J'ai découvert cet auteur en lisant la critique de Septularisen.
Cela m'a intrigué. Puis est venu le prix Nobel qui a couronné l'oeuvre de cet écrivain suédois.
J'avoue avoir été assez désarçonné à la lecture de ses oeuvres complètes. Je me fais une idée de la poésie assez proche de celle de Georges Brassens (eh! oui je le considère comme un poète) où l'on ne parle pas d'automobile dans ses écrits mais de char à boeufs, on n'évoque pas les notaires mais les tabellions, on passe sous silence les enterrements au profit de funérailles, et les phonographes remplacent les radios etc.
Ici, Tomas Tranströmer s'inscrit dans son époque, celle d'une civilisation où la vitesse, le transport, la mort, la ville prend toute son importance. Je ne peux citer, tant ils sont nombreux, les poèmes où Tranströmer évoque la voiture, le métro, le train, l'autobus, l'avion, l'aéroport, l'hélicoptère, le motel, la ville mais aussi le silence et les arbres, la forêt et le vent.
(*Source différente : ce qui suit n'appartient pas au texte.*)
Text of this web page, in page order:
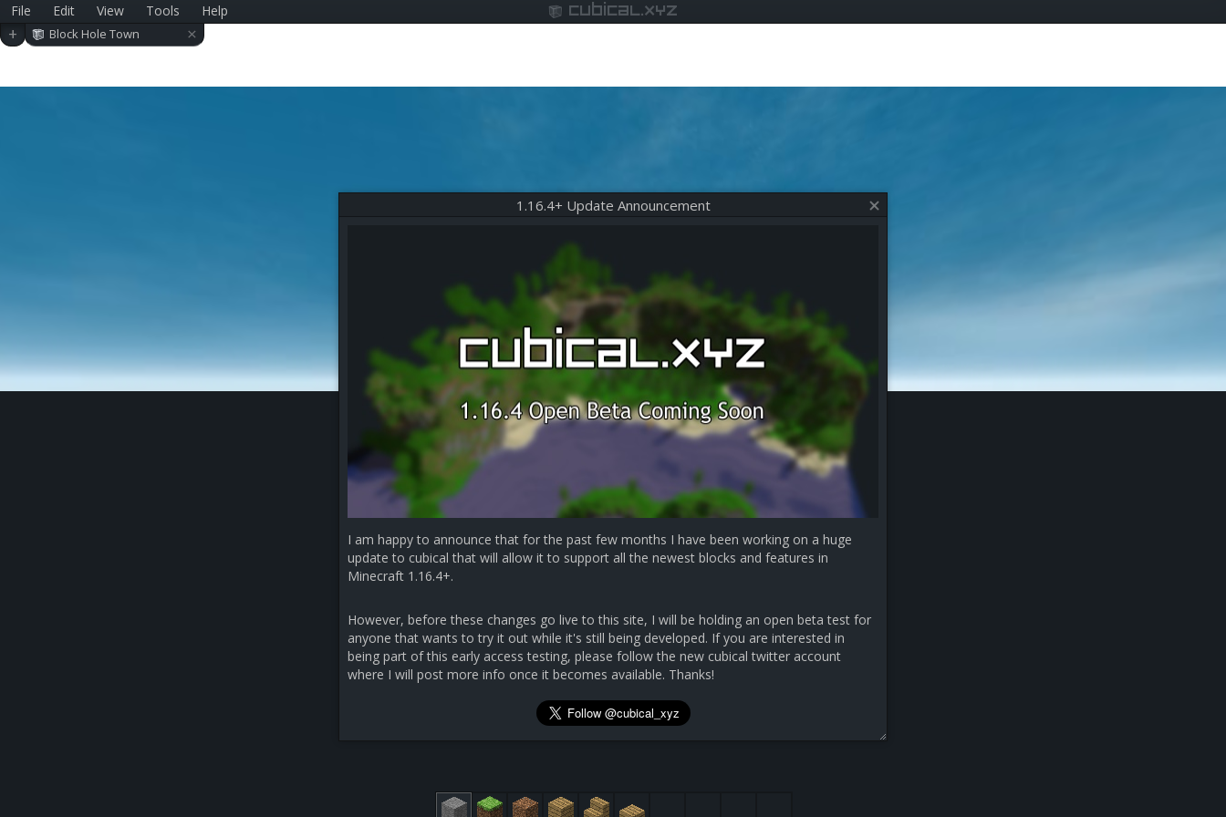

L'auteur explore toutes les formes de poésie, du texte en prose assez long, aux Haïkus, forme poétique que j'adore,en passant par des textes plus courts sur le travail, la prison, le Portugal, la RDA...
Loin de mes classiques (Baudelaire, Verlaine, Apollinaire, même Prévert) Tomas Tranströmer arrive tout de même à m'éblouir par le regard qu'il pose sur ce qui l'entoure.
Ancré férocement dans la réalité, ses poèmes méritent amplement le détour.
Ses oeuvres complètes ne faisant que 350 pages, je vous conseille vivement l'achat de cet opus, qui se glisse dans la poche et que l'on peut redécouvrir à loisir.
Pour moi, Tomas Tranströmer reste un ovni, une énigme dans le monde de la poésie, mais une énigme très attirante.